Daily spot prices by region are available on the EIA website.
International futures prices: International natural gas futures prices increased this report week. According to Bloomberg Finance, L.P., weekly average front-month futures prices for liquefied natural gas (LNG) cargoes in East Asia increased 80 cents to a weekly average of $14.63/MMBtu. Natural gas futures for delivery at the Title Transfer Facility (TTF) in the Netherlands increased $1.32 to a weekly average of $12.61/MMBtu, the highest weekly average since late April.

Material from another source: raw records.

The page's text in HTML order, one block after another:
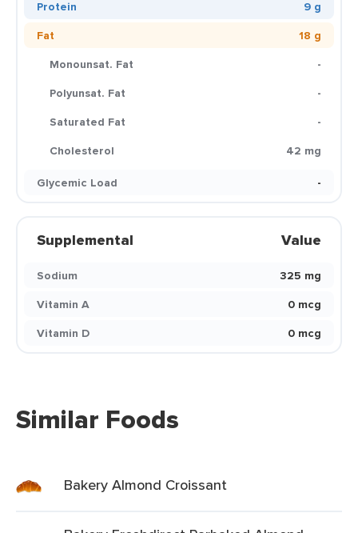
Protein
9 g
Fat
18 g
Monounsat. Fat
-
Polyunsat. Fat
-
Saturated Fat
-
Cholesterol
42 mg
Glycemic Load
-
Supplemental Value
Sodium
325 mg
Vitamin A
0 mcg
Vitamin D
0 mcg
Similar Foods
Bakery Almond Croissant
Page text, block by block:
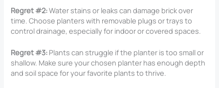
Regret #2:Water stains or leaks can damage brick over
time. Choose planters with removable plugs or trays to
control drainage, especially for indoor or covered spaces.
Regret #3: Plants can struggle if the planter is too small or
shallow. Make sure your chosen planter has enough depth
and soil space for your favorite plants to thrive.
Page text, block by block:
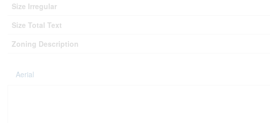
Size Irregular
Size Total Text
Zoning Description
Aerial
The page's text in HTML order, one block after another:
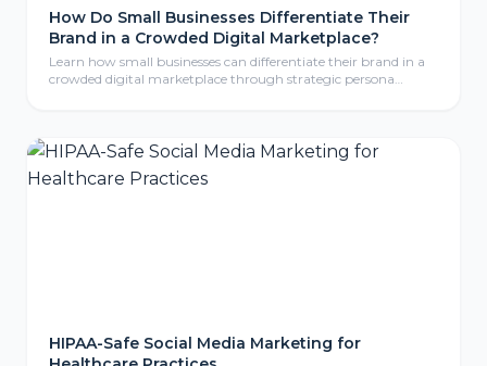
How Do Small Businesses Differentiate Their
Brand in a Crowded Digital Marketplace?
Learn how small businesses can differentiate their brand in a
crowded digital marketplace through strategic persona
HIPAA-Safe Social Media Marketing for
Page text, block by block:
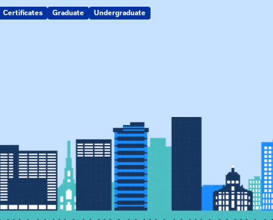
Certificates Graduate Undergraduate
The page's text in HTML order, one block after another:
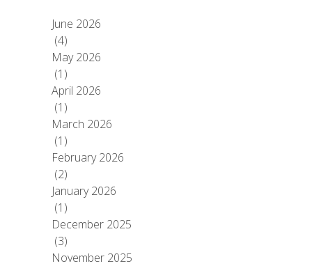
June 2026
(4)
May 2026
(1)
April 2026
(1)
March 2026
(1)
February 2026
(2)
January 2026
(1)
December 2025
(3)
November 2025
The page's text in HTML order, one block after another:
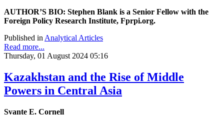
AUTHOR’S BIO: Stephen Blank is a Senior Fellow with the
Foreign Policy Research Institute, Fprpi.org.
Published inAnalytical Articles
Read more...
Thursday, 01 August 2024 05:16
Kazakhstan and the Rise of Middle
Powers in Central Asia
Svante E. Cornell
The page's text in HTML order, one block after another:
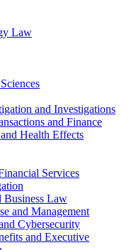
Law
and Investigations
and Finance
Health Effects
Services
Business Law
and Management
Cybersecurity
and Executive
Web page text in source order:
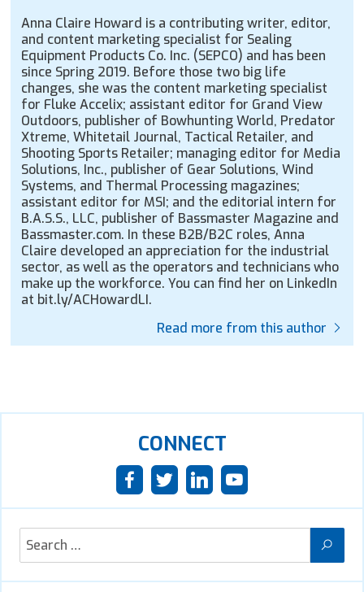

In the same week last year (week ending September 28, 2022), the prices were $39.77/MMBtu in East Asia and $53.45/MMBtu at TTF. Natural gas plant liquids (NGPL) prices: The natural gas plant liquids composite price at Mont Belvieu, Texas, fell by 47 cents/MMBtu, averaging $7.41/MMBtu for the week ending September 27. Weekly average ethane prices fell 11%, while weekly average natural gas prices at the Houston Ship Channel fell 2% week over week, narrowing the ethane premium to natural gas by 21%. Ethylene spot prices remained relatively unchanged, widening the ethylene premium to ethane by 11%. The average weekly propane price fell 6%, while the Brent crude oil price fell 1%. The propane discount relative to crude oil rose 4%. The normal butane price fell 5%, and the isobutane price and natural gasoline price both fell 3%.
Supply and Demand
Supply: According to data from S&P Global Commodity Insights, the average total supply of natural gas rose by 0.1% (0.1 Bcf/d) compared with the previous report week. Dry natural gas production remained unchanged at an average 101.2 Bcf/d, and average net imports from Canada increased by 2.0% (0.1 Bcf/d) from last week. Demand: Total U.S. consumption of natural gas rose by 1.3% (0.9 Bcf/d) compared with the previous report week, according to data from S&P Global Commodity Insights. Natural gas consumed for power generation rose by 1.2% (0.4 Bcf/d) week over week. Industrial sector consumption decreased by 1.0% (0.2 Bcf/d), and residential and commercial sector consumption increased by 7.4% (0.6 Bcf/d). Natural gas exports to Mexico increased by 1.5% (0.1 Bcf/d). Natural gas deliveries to U.S. LNG export facilities (LNG pipeline receipts) averaged 11.8 Bcf/d, or 1.2 Bcf/d lower than last week.
Liquefied Natural Gas (LNG)
Pipeline receipts: Average natural gas deliveries to U.S. LNG export terminals decreased by 9.1% (1.2 Bcf/d) week over week, averaging 11.8 Bcf/d, according to data from S&P Global Commodity Insights. Natural gas deliveries to terminals in South Louisiana decreased by 3.2% (0.3 Bcf/d) to 7.8 Bcf/d, while deliveries to terminals in South Texas decreased by 7.4% (0.3 Bcf/d) to 3.7 Bcf/d. Natural gas deliveries to terminals outside the Gulf Coast decreased 67.6% (0.6 Bcf/d) to 0.3 Bcf/d. Natural gas deliveries to the Cove Point LNG terminal in Maryland fell to zero this week because the facility is undergoing annual maintenance. Vessels departing U.S. ports: Twenty-one LNG vessels (eight from Sabine Pass; four from Cameron; and three each from Calcasieu Pass, Corpus Christi, and Freeport) with a combined LNG-carrying capacity of 79 Bcf departed the United States between September 21 and September 27, according to shipping data provided by Bloomberg Finance, L.P.
Storage
Net injections into storage totaled 90 Bcf for the week ending September 22, compared with the five-year (2018–2022) average net injections of 84 Bcf and last year’s net injections of 103 Bcf during the same week. Working natural gas stocks totaled 3,359 Bcf, which is 189 Bcf (6%) more than the five-year average and 397 Bcf (13%) more than last year at this time. According to The Desk survey of natural gas analysts, estimates of the weekly net change to working natural gas stocks ranged from net injections of 84 Bcf to 102 Bcf, with a median estimate of 90 Bcf. The average rate of injections into storage is 7% lower than the five-year average so far in the refill season (April through October). If the rate of injections into storage matched the five-year average of 10.9 Bcf/d for the remainder of the refill season, the total inventory would be 3,784 Bcf on October 31, which is 189 Bcf higher than the five-year average of 3,595 Bcf for that time of year.